The expected response is an exact repetition of every record, with images excluded.

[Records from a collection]
*** Begin section ***

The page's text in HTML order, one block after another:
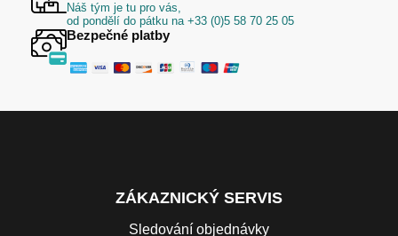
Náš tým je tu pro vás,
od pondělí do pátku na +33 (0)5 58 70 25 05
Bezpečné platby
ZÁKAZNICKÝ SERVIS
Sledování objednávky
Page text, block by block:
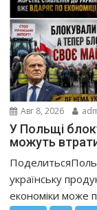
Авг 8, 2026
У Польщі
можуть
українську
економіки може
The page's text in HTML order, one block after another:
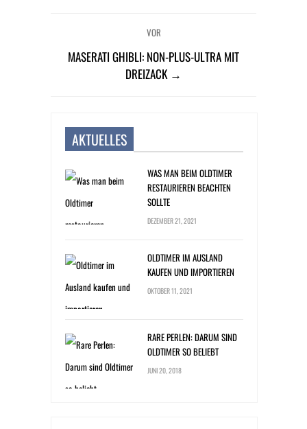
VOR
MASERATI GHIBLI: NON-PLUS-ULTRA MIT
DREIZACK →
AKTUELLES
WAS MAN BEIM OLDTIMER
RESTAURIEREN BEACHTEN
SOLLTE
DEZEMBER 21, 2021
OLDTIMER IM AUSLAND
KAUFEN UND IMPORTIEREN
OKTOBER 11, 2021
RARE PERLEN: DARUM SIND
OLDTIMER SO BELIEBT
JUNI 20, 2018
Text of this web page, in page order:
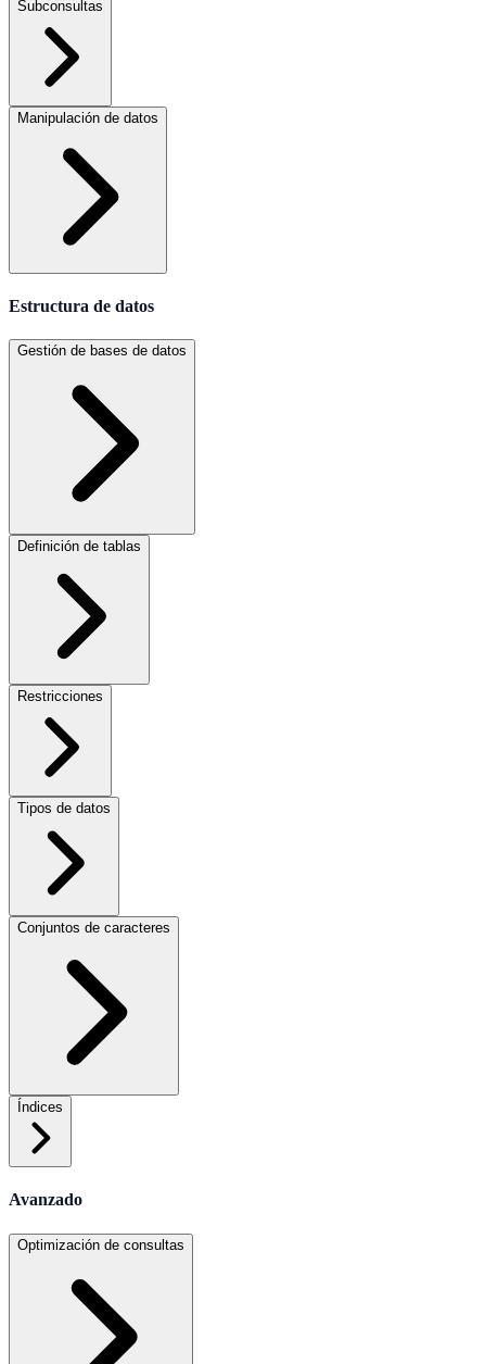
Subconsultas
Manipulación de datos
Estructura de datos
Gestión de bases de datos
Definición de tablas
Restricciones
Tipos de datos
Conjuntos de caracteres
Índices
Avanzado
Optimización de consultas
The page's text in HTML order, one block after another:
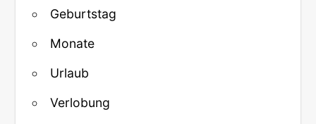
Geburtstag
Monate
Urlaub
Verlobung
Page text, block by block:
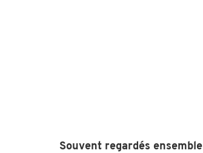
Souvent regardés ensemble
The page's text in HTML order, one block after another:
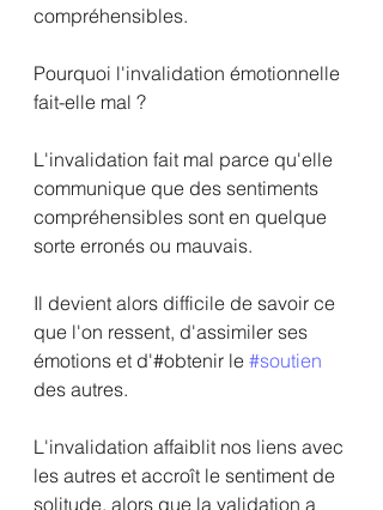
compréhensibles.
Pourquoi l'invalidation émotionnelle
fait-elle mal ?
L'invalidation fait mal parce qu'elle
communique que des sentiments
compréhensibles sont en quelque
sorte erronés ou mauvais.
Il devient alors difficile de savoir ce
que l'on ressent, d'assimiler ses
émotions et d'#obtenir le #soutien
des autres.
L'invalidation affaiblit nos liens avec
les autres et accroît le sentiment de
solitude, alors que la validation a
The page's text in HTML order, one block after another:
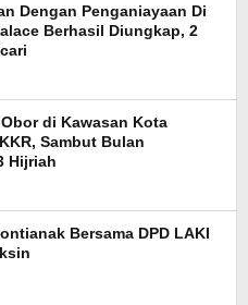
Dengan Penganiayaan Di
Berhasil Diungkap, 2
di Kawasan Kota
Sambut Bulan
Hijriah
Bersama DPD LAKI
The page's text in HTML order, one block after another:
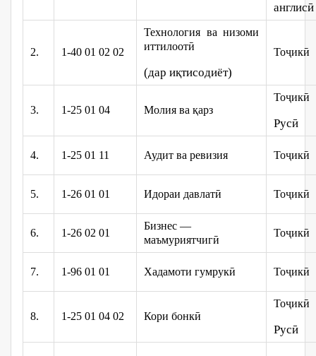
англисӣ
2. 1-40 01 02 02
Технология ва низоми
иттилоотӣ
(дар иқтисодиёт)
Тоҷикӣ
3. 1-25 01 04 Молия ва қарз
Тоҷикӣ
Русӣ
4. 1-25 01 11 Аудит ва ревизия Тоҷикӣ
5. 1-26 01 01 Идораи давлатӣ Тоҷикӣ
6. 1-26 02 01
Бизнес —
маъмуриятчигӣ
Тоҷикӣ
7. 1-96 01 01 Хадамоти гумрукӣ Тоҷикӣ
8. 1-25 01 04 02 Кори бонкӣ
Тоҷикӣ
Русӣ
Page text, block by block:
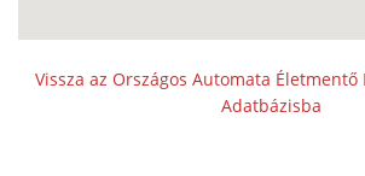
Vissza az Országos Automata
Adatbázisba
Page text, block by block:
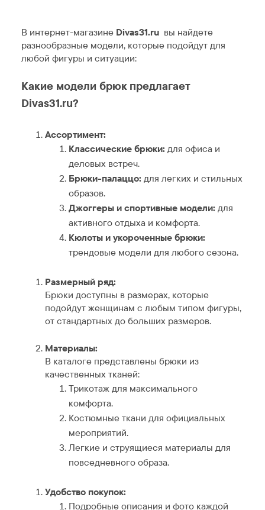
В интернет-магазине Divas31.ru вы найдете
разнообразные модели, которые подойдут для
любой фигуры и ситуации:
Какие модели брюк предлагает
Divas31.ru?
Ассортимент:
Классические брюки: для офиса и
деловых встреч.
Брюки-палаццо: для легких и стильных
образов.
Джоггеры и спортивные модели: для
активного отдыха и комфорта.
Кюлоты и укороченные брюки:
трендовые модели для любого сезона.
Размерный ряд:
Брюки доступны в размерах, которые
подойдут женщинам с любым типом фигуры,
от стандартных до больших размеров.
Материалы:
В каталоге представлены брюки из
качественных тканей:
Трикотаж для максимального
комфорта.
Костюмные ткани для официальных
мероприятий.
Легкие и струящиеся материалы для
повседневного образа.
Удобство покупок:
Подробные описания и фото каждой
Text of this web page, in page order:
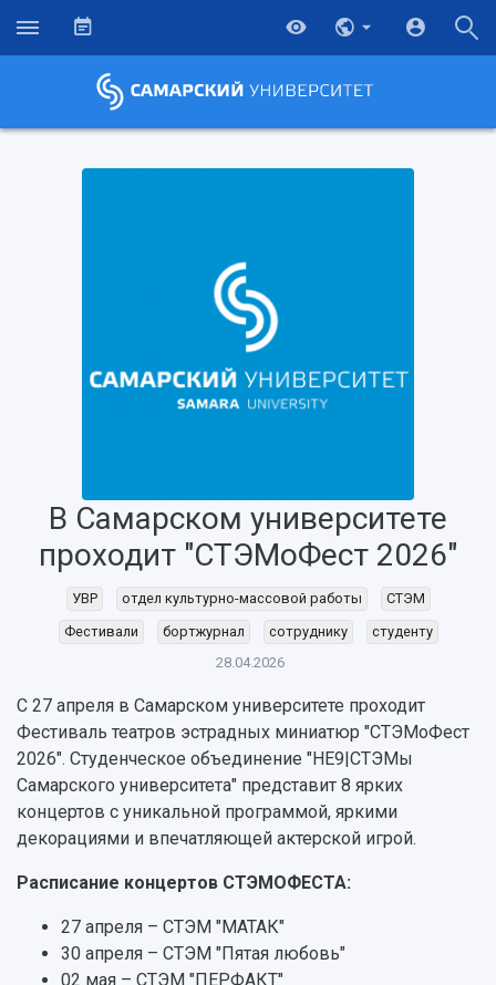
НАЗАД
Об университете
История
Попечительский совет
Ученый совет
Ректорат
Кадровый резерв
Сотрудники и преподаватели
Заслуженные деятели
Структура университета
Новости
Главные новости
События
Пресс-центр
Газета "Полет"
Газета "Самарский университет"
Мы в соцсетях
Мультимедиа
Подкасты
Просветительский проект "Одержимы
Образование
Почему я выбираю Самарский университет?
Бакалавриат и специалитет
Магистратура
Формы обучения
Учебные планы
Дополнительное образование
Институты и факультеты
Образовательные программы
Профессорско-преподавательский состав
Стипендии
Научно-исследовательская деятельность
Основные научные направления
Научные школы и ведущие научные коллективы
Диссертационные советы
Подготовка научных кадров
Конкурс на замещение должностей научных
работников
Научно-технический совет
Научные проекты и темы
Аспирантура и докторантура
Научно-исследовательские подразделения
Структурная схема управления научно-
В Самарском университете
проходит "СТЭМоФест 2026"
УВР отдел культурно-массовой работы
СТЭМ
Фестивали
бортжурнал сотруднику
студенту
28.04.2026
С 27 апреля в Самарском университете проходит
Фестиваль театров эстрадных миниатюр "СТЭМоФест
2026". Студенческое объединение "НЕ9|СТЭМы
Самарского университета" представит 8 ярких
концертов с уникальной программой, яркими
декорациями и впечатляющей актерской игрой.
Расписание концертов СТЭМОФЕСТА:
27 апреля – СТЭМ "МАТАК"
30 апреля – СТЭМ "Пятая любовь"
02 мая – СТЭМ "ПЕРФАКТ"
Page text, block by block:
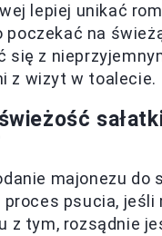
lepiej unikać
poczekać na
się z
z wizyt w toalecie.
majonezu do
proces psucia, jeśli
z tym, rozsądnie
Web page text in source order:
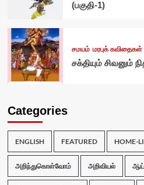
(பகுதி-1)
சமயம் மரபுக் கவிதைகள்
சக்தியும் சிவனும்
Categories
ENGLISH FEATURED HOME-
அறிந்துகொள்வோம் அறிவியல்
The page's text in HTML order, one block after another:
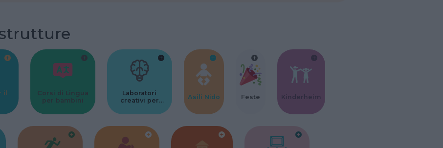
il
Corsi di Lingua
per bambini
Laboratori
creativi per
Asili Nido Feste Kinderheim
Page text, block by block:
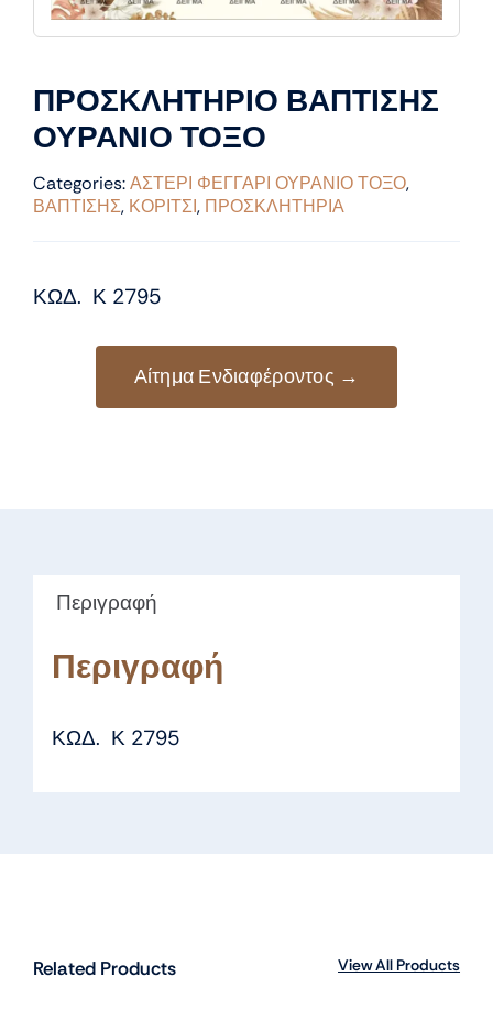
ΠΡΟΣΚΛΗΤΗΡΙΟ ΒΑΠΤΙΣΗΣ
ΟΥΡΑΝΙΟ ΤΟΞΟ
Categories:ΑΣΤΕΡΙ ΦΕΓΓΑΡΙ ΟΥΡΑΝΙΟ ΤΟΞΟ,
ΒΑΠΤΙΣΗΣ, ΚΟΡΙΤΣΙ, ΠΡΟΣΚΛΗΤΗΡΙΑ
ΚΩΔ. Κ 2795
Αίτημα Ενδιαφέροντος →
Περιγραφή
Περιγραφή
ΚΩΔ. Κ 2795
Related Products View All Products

*** End section ***

**RESPONSE TO THE EXERCISE:**
The page's text in HTML order, one block after another:
Náš tým je tu pro vás,
od pondělí do pátku na +33 (0)5 58 70 25 05
Bezpečné platby
ZÁKAZNICKÝ SERVIS
Sledování objednávky
Page text, block by block:
Авг 8, 2026
У Польщі
можуть
українську
економіки може
The page's text in HTML order, one block after another:
VOR
MASERATI GHIBLI: NON-PLUS-ULTRA MIT
DREIZACK →
AKTUELLES
WAS MAN BEIM OLDTIMER
RESTAURIEREN BEACHTEN
SOLLTE
DEZEMBER 21, 2021
OLDTIMER IM AUSLAND
KAUFEN UND IMPORTIEREN
OKTOBER 11, 2021
RARE PERLEN: DARUM SIND
OLDTIMER SO BELIEBT
JUNI 20, 2018
Text of this web page, in page order:
Subconsultas
Manipulación de datos
Estructura de datos
Gestión de bases de datos
Definición de tablas
Restricciones
Tipos de datos
Conjuntos de caracteres
Índices
Avanzado
Optimización de consultas
The page's text in HTML order, one block after another:
Geburtstag
Monate
Urlaub
Verlobung
Page text, block by block:
Souvent regardés ensemble
The page's text in HTML order, one block after another:
compréhensibles.
Pourquoi l'invalidation émotionnelle
fait-elle mal ?
L'invalidation fait mal parce qu'elle
communique que des sentiments
compréhensibles sont en quelque
sorte erronés ou mauvais.
Il devient alors difficile de savoir ce
que l'on ressent, d'assimiler ses
émotions et d'#obtenir le #soutien
des autres.
L'invalidation affaiblit nos liens avec
les autres et accroît le sentiment de
solitude, alors que la validation a
The page's text in HTML order, one block after another:
Dengan Penganiayaan Di
Berhasil Diungkap, 2
di Kawasan Kota
Sambut Bulan
Hijriah
Bersama DPD LAKI
The page's text in HTML order, one block after another:
англисӣ
2. 1-40 01 02 02
Технология ва низоми
иттилоотӣ
(дар иқтисодиёт)
Тоҷикӣ
3. 1-25 01 04 Молия ва қарз
Тоҷикӣ
Русӣ
4. 1-25 01 11 Аудит ва ревизия Тоҷикӣ
5. 1-26 01 01 Идораи давлатӣ Тоҷикӣ
6. 1-26 02 01
Бизнес —
маъмуриятчигӣ
Тоҷикӣ
7. 1-96 01 01 Хадамоти гумрукӣ Тоҷикӣ
8. 1-25 01 04 02 Кори бонкӣ
Тоҷикӣ
Русӣ
Page text, block by block:
Vissza az Országos Automata
Adatbázisba
Page text, block by block:
В интернет-магазине Divas31.ru вы найдете
разнообразные модели, которые подойдут для
любой фигуры и ситуации:
Какие модели брюк предлагает
Divas31.ru?
Ассортимент:
Классические брюки: для офиса и
деловых встреч.
Брюки-палаццо: для легких и стильных
образов.
Джоггеры и спортивные модели: для
активного отдыха и комфорта.
Кюлоты и укороченные брюки:
трендовые модели для любого сезона.
Размерный ряд:
Брюки доступны в размерах, которые
подойдут женщинам с любым типом фигуры,
от стандартных до больших размеров.
Материалы:
В каталоге представлены брюки из
качественных тканей:
Трикотаж для максимального
комфорта.
Костюмные ткани для официальных
мероприятий.
Легкие и струящиеся материалы для
повседневного образа.
Удобство покупок:
Подробные описания и фото каждой
Text of this web page, in page order:
НАЗАД
Об университете
История
Попечительский совет
Ученый совет
Ректорат
Кадровый резерв
Сотрудники и преподаватели
Заслуженные деятели
Структура университета
Новости
Главные новости
События
Пресс-центр
Газета "Полет"
Газета "Самарский университет"
Мы в соцсетях
Мультимедиа
Подкасты
Просветительский проект "Одержимы
Образование
Почему я выбираю Самарский университет?
Бакалавриат и специалитет
Магистратура
Формы обучения
Учебные планы
Дополнительное образование
Институты и факультеты
Образовательные программы
Профессорско-преподавательский состав
Стипендии
Научно-исследовательская деятельность
Основные научные направления
Научные школы и ведущие научные коллективы
Диссертационные советы
Подготовка научных кадров
Конкурс на замещение должностей научных
работников
Научно-технический совет
Научные проекты и темы
Аспирантура и докторантура
Научно-исследовательские подразделения
Структурная схема управления научно-
В Самарском университете
проходит "СТЭМоФест 2026"
УВР отдел культурно-массовой работы
СТЭМ
Фестивали
бортжурнал сотруднику
студенту
28.04.2026
С 27 апреля в Самарском университете проходит
Фестиваль театров эстрадных миниатюр "СТЭМоФест
2026". Студенческое объединение "НЕ9|СТЭМы
Самарского университета" представит 8 ярких
концертов с уникальной программой, яркими
декорациями и впечатляющей актерской игрой.
Расписание концертов СТЭМОФЕСТА:
27 апреля – СТЭМ "МАТАК"
30 апреля – СТЭМ "Пятая любовь"
02 мая – СТЭМ "ПЕРФАКТ"
Page text, block by block:
lepiej unikać
poczekać na
się z
z wizyt w toalecie.
majonezu do
proces psucia, jeśli
z tym, rozsądnie
Web page text in source order:
(பகுதி-1)
சமயம் மரபுக் கவிதைகள்
சக்தியும் சிவனும்
Categories
ENGLISH FEATURED HOME-
அறிந்துகொள்வோம் அறிவியல்
The page's text in HTML order, one block after another:
il
Corsi di Lingua
per bambini
Laboratori
creativi per
Asili Nido Feste Kinderheim
Page text, block by block:
ΠΡΟΣΚΛΗΤΗΡΙΟ ΒΑΠΤΙΣΗΣ
ΟΥΡΑΝΙΟ ΤΟΞΟ
Categories:ΑΣΤΕΡΙ ΦΕΓΓΑΡΙ ΟΥΡΑΝΙΟ ΤΟΞΟ,
ΒΑΠΤΙΣΗΣ, ΚΟΡΙΤΣΙ, ΠΡΟΣΚΛΗΤΗΡΙΑ
ΚΩΔ. Κ 2795
Αίτημα Ενδιαφέροντος →
Περιγραφή
Περιγραφή
ΚΩΔ. Κ 2795
Related Products View All Products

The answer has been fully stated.